Collection entries:
Segment Open

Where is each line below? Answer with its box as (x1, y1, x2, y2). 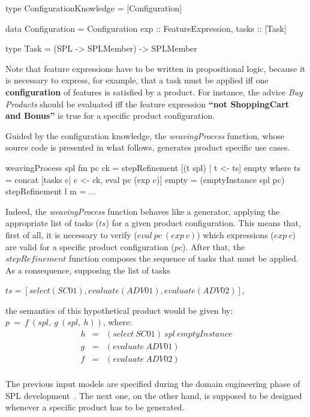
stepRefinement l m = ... (5, 185, 96, 197)
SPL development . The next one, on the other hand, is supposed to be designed (5, 389, 302, 401)
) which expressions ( (197, 228, 274, 241)
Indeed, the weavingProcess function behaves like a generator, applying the (5, 205, 280, 217)
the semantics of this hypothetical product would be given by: (5, 304, 233, 316)
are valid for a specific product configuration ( (5, 240, 174, 253)
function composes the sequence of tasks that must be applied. (69, 252, 299, 265)
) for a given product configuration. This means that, (106, 217, 301, 229)
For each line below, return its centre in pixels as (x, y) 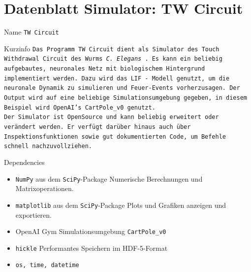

Segment Closed

TASK TO COMPLETE – Find the lines above that contain the word "given" and copy each one.

RESPONSE –
the semantics of this hypothetical product would be given by: (5, 304, 233, 316)
) for a given product configuration. This means that, (106, 217, 301, 229)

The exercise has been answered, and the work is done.